Starting at the first line of the entries, extract each line up to and including the one that contains "Leglatin, Jean-Marie Liot", but leave out the pictures.

▶ **Records from a data source**
——

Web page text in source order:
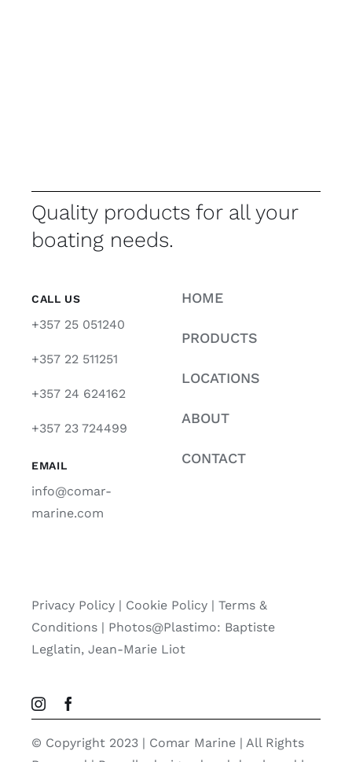
Quality products for all your
boating needs.
CALL US
+357 25 051240
+357 22 511251
+357 24 624162
+357 23 724499
EMAIL
info@comar-
marine.com
HOME
PRODUCTS
LOCATIONS
ABOUT
CONTACT
Privacy Policy| Cookie Policy| Terms &
Conditions | Photos@Plastimo: Baptiste
Leglatin, Jean-Marie Liot
© Copyright 2023 | Comar Marine | All Rights
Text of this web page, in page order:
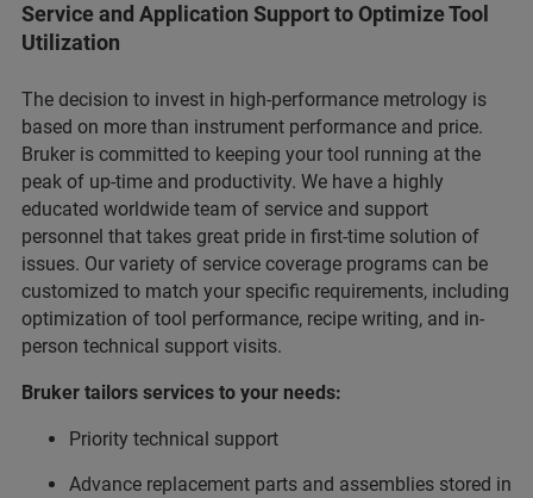
Service and Application Support to Optimize Tool
Utilization
The decision to invest in high-performance metrology is
based on more than instrument performance and price.
Bruker is committed to keeping your tool running at the
peak of up-time and productivity. We have a highly
educated worldwide team of service and support
personnel that takes great pride in first-time solution of
issues. Our variety of service coverage programs can be
customized to match your specific requirements, including
optimization of tool performance, recipe writing, and in-
person technical support visits.
Bruker tailors services to your needs:
Priority technical support
Advance replacement parts and assemblies stored in
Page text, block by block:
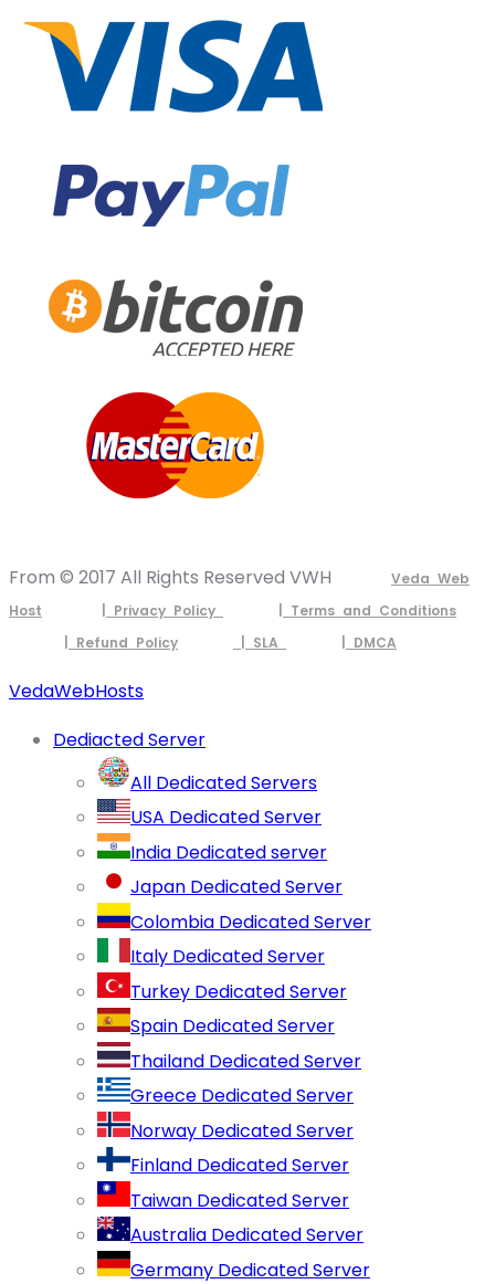
From © 2017 All Rights Reserved VWH
Veda Web
Host
| Privacy Policy
| Terms and Conditions
| Refund Policy
| SLA | DMCA
VedaWebHosts
Dediacted Server
All Dedicated Servers
USA Dedicated Server
India Dedicated server
Japan Dedicated Server
Colombia Dedicated Server
Italy Dedicated Server
Turkey Dedicated Server
Spain Dedicated Server
Thailand Dedicated Server
Greece Dedicated Server
Norway Dedicated Server
Finland Dedicated Server
Taiwan Dedicated Server
Australia Dedicated Server
Germany Dedicated Server

——

▶ **SOLUTION FOR THIS TASK**
Web page text in source order:
Quality products for all your
boating needs.
CALL US
+357 25 051240
+357 22 511251
+357 24 624162
+357 23 724499
EMAIL
info@comar-
marine.com
HOME
PRODUCTS
LOCATIONS
ABOUT
CONTACT
Privacy Policy| Cookie Policy| Terms &
Conditions | Photos@Plastimo: Baptiste
Leglatin, Jean-Marie Liot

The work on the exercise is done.